Yesterday, we discussed a passage in Masekhet Chulin (60b), cited by Rashi in his commentary to Parashat Pinchas (28:15), concerning the sin offering brought as part of the korban musaf on Rosh Chodesh. The Gemara tells that initially the sun and the moon were of equal size, until the moon petitioned the Almighty and claimed that "two kings cannot use the same crown." God responded by shrinking the moon, such that the two were no longer equals. But the moon complained to God, claiming that he should not be demoted, so-to-speak, simply for raising a legitimate concern. God therefore found it necessary to "appease" the moon, which He did by having us bring an "atonement" for Him in the form of the chatat offering on Rosh Chodesh.

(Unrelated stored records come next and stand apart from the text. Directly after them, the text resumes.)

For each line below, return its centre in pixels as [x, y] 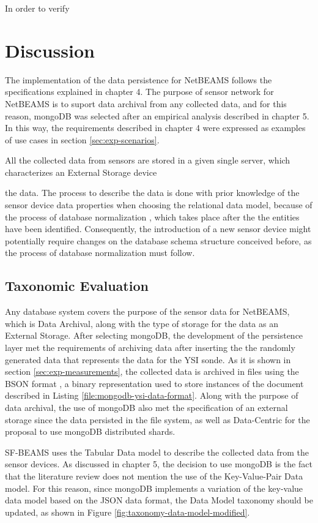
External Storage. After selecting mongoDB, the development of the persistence [154, 335]
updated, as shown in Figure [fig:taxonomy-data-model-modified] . [128, 512]
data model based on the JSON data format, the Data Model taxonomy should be [159, 500]
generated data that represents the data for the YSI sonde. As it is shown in [148, 359]
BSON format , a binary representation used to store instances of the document [154, 383]
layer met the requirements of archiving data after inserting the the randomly [150, 348]
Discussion [50, 50]
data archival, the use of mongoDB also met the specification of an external [146, 407]
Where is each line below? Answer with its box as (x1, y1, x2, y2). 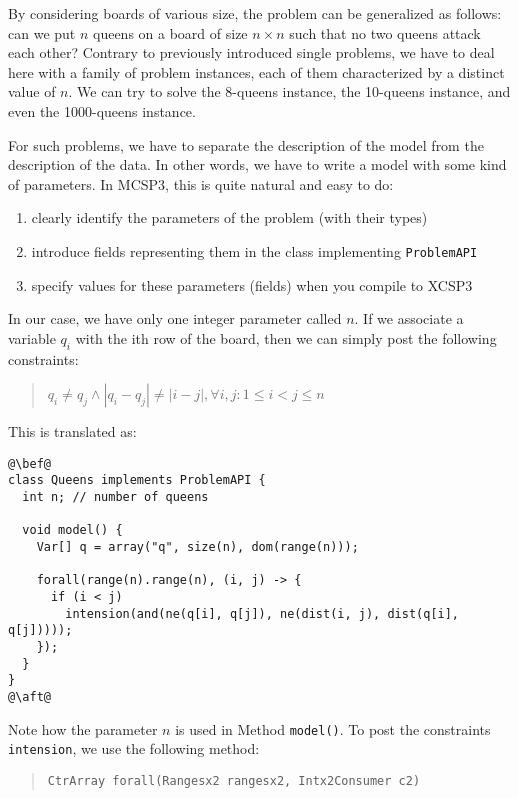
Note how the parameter (8, 718, 158, 739)
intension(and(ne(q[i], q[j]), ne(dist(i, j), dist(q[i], (65, 606, 460, 621)
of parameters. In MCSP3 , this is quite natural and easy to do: (8, 173, 394, 194)
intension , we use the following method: (8, 738, 260, 759)
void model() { (22, 523, 123, 538)
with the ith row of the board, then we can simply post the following (75, 327, 497, 348)
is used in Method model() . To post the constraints (175, 718, 491, 739)
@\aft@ (8, 689, 51, 704)
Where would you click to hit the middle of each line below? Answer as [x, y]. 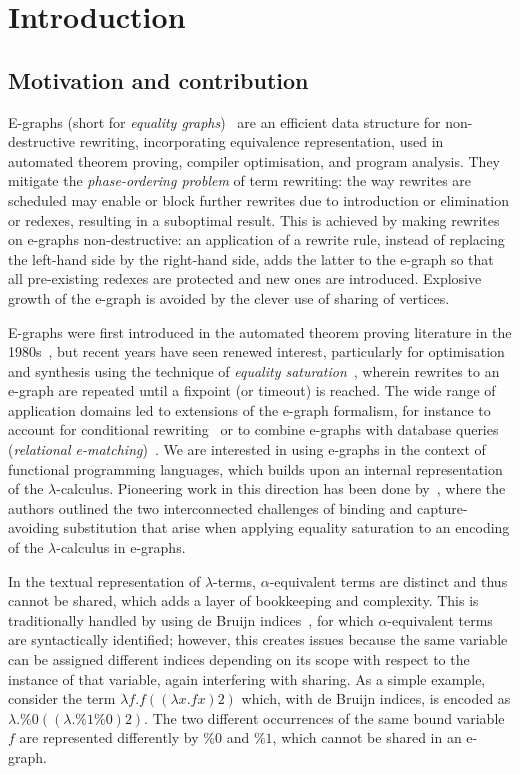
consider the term [62, 698]
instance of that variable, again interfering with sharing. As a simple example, [247, 678]
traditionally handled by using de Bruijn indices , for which [191, 619]
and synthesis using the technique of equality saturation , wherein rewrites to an [254, 370]
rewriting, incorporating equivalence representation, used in [261, 141]
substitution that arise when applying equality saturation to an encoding [286, 527]
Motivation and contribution [158, 79]
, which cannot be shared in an [367, 737]
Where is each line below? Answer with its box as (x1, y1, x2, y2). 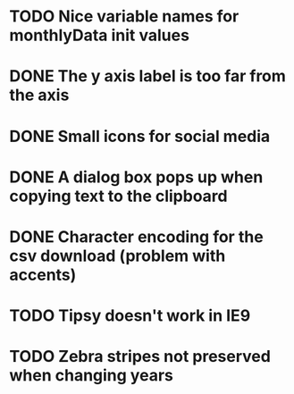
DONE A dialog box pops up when (9, 167, 264, 187)
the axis (9, 85, 70, 105)
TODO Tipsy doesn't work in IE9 (9, 306, 251, 326)
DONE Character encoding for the (9, 226, 264, 247)
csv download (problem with (9, 246, 226, 265)
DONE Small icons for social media (9, 126, 271, 147)
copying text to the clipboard (9, 186, 228, 206)
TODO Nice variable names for (9, 6, 239, 27)
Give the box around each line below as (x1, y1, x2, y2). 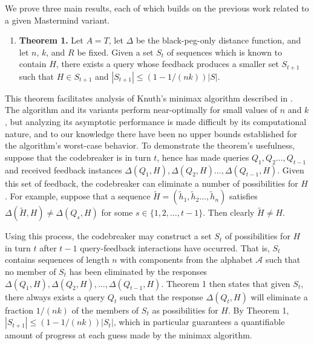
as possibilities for (152, 303, 218, 316)
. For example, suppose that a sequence (5, 190, 151, 202)
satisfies (229, 190, 258, 202)
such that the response (119, 290, 203, 303)
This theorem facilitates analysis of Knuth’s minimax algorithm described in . (5, 91, 293, 104)
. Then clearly (203, 206, 255, 219)
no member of (5, 265, 56, 277)
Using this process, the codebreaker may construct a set (5, 230, 212, 242)
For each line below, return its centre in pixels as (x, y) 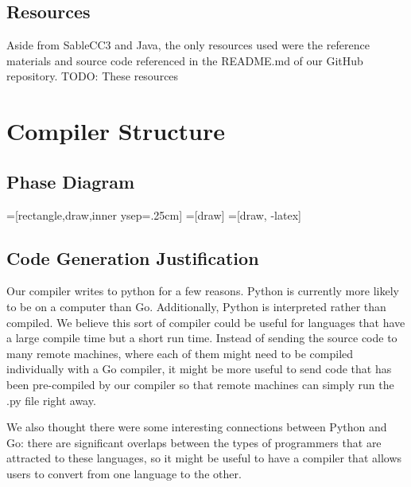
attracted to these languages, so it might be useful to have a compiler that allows (204, 458)
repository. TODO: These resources (93, 76)
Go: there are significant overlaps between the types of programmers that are (194, 442)
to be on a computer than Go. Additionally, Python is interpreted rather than (196, 306)
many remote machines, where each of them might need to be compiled (180, 353)
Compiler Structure (116, 131)
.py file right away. (51, 400)
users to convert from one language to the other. (124, 473)
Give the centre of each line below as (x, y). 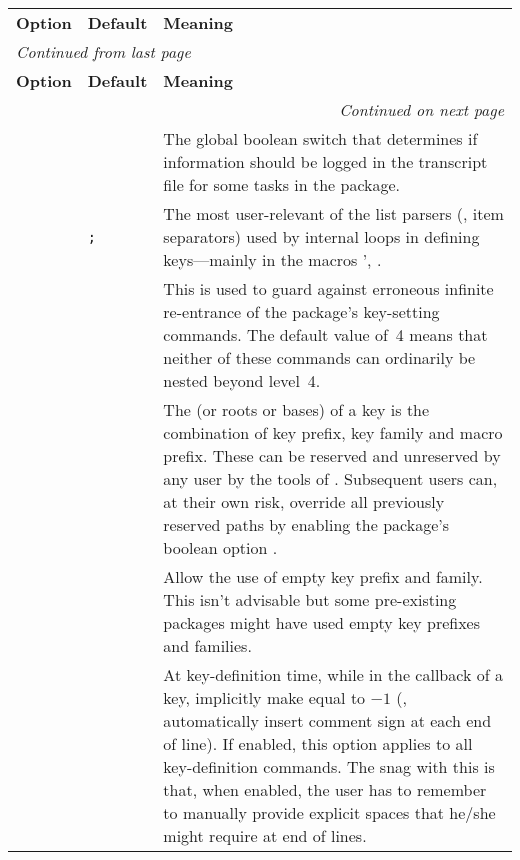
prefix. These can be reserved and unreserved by (332, 455)
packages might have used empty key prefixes (322, 622)
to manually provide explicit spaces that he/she (329, 812)
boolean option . (220, 547)
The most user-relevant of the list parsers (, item (333, 213)
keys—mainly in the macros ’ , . (272, 259)
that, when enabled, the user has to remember (325, 789)
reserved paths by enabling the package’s (306, 524)
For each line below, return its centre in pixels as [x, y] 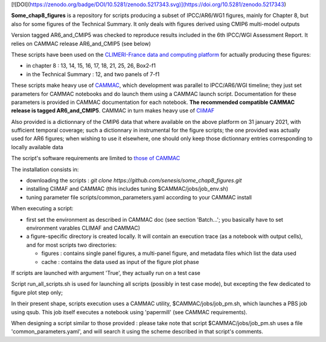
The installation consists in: [45, 169]
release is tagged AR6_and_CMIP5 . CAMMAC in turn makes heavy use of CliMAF [113, 111]
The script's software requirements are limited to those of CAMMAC [96, 158]
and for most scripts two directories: [72, 245]
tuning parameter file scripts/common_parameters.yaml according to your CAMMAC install [139, 197]
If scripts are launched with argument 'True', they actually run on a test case [106, 273]
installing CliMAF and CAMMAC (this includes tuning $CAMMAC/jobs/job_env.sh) [127, 189]
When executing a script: [42, 208]
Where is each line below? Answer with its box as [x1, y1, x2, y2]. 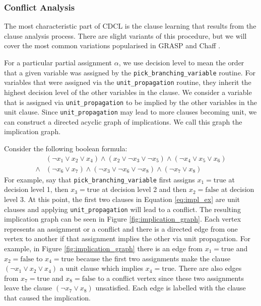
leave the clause [4, 282, 52, 293]
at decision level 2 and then [102, 184, 187, 194]
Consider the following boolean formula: [4, 143, 127, 153]
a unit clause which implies [59, 263, 144, 273]
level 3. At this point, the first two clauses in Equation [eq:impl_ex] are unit [4, 193, 240, 204]
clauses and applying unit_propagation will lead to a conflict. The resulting [4, 203, 241, 214]
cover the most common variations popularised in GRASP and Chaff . [4, 40, 221, 51]
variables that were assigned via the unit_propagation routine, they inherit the [4, 77, 251, 87]
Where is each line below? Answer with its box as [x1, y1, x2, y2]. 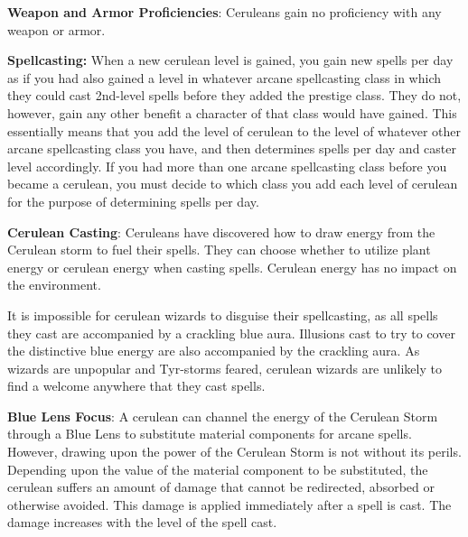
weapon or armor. [7, 20, 106, 39]
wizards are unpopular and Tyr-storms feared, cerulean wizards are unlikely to [7, 358, 442, 377]
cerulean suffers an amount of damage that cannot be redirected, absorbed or [7, 477, 435, 496]
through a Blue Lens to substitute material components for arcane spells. [7, 424, 412, 443]
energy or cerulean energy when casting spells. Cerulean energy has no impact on [7, 257, 457, 276]
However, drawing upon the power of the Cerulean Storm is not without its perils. [7, 442, 462, 461]
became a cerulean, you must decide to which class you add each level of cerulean [7, 174, 458, 193]
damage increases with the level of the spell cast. [7, 513, 277, 532]

Rav Yehoshua Heschel Rabinowitz, in his "Yalkut Yehoshua" (Brooklyn, 1933), suggests a fascinating, allegorical approach to this Gemara. (He refers the reader to his work "Divrei Yehoshua," where, in his comments to Parashat Bo, he offers a different explanation.) He claims that the "sun" a"moon" serve in this narrative as metaphors for material and spiritual pursuits, respectively. Daytime is generally spent making a living, accumulating wealth, and engaging in material pursuits. Nighttime, Chazal instruct, should, ideally, be earmarked for Torah study. Since people normally would not work at night, Chazal encouraged taking advantage of the nighttime hours for learning. Thus, Rav Rabinowitz suggests, Chazal employed the images of the sun and the moon as allegorical representations of man's two primary pursuits: material and intellectual/spiritual. Initially, God created mankind with two equally strong impulses – to pursue material comfort and luxury, and to pursue spiritual wisdom and perfection. This is symbolically represented by the image of the equally large sun and moon. In the ideal state of the world, no contradiction would exist whatsoever between wealth and knowledge, between material success and spiritual achievement. But wisdom, the "moon," argued that this could not work; man will naturally begin granting preference to the "sun," to his material endeavors, leaving no time or energy for the pursuit of wisdom. He therefore requested that he, the natural drive for knowledge, become the dominant impulse within the human being. God, however, did just the opposite: He implanted within mankind a strong drive for wealth and luxury, a drive that overshadows his natural inclination towards religious scholarship. This resulted in an arrangement whereby the "moon" receives its "light" from the "sun": scholars must turn to wealthy laymen for support and financial assistance. In an effort to "appease" the now diminished drive towards learning, God had Benei Yisrael bring the special sin offering of Rosh Chodesh.

We might add that Rosh Chodesh occurs when the moon has all but disappeared, when its light has been diminished to such an extent that it can hardly be seen. Continuing along the metaphoric approach developed by Rabbi Rabinowitz, we may suggest that this represents situations in one's life that do not allow sufficient time for intensive Torah study or engagement in lofty pursuits, when the burden of mundane responsibilities becomes too heavy to be shared with the burden of learning. The response to such a situation is the Rosh Chodesh offering, which perhaps represents the routine and cycle of the Jewish calendar. In recognition of mankind's preoccupation with earning a living, the Torah designated specific times in which one is required to bring his financial pursuits to a temporary halt and concentrate on the spiritual. If, indeed, our minds become too centrally focused on the mundane, if our "moons" have indeed shrunken, then we "atone" for this condition by ensuring to designate specific times where we free ourselves from our mundane responsibilities and allow the "moon" the opportunity to once again shine its light of wisdom and spirituality into our lives.